The king's agent drew in smoke, put his head back, and blew out a perfectly formed ring.
“Good news regarding Sir Roger, too. The Arundell family has taken him in, and Brunel is fitting him with power-driven arms, the same as those worn by Daniel Gooch. That'll certainly compensate for his missing limb. Nothing doing with the face, though; I fear the poor soul will be behind that iron mask for the rest of his life.”
“Will he take up residence at Tichborne House?”
“Yes, and he's adamant that the dole will continue to be paid every year. He still believes in Lady Mabella's curse.”
“I don't blame him. His family has had nothing but trouble since Sir Henry broke his ancestor's vow.”
Burton jumped up and said: “What about that brandy, then?”
He crossed to the chest of drawers by the door and returned with a decanter and a couple of glasses. He poured generous measures and handed one to his friend.
“How's Honesty?” he asked as he returned to his armchair. “Has he recovered from his injuries?”

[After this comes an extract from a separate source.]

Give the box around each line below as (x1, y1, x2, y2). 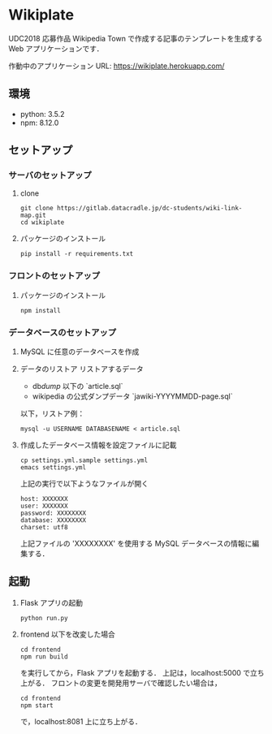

“More or less. He'll not have use of his hand for a while. He's taking a month's leave. I think the sight of all those animated corpses pushed him to the brink. I've never seen him so unnerved. I daresay time spent with his wife and garden will put him to rights. He's a tough little beggar.” The Scotland Yard man raised his eyebrows. “I'm still waiting,” he said. “It's all good news but none of it explains your—what is it?—ebullience. Is that a word?”
“It is,” Burton smiled. “And the correct one.”
“So let's have it. Tell all.”
The famous explorer took a gulp of brandy, put his glass aside, and said: “Acting on a recommendation from my extraordinarily talented and brilliant assistant—”
“And perverted,” Trounce added.
“And perverted—the government has purchased the seven François Garnier Choir Stones from Edwin Brundleweed. They will, I'm happy to report, continue to reside in Herbert Spencer's babbage brain. The government has also bought the seven South American fragments from Sir Roger. Palmerston wants to ensure that all the Eyes of Nāga are in British hands. It's a matter of state security.”
“So now they are. What of it?”
“Two of them are, Trounce. Two of them.”
The detective inspector frowned and shook his head. “There are only two. The third has never been discovered. It's somewhere in—Oh.”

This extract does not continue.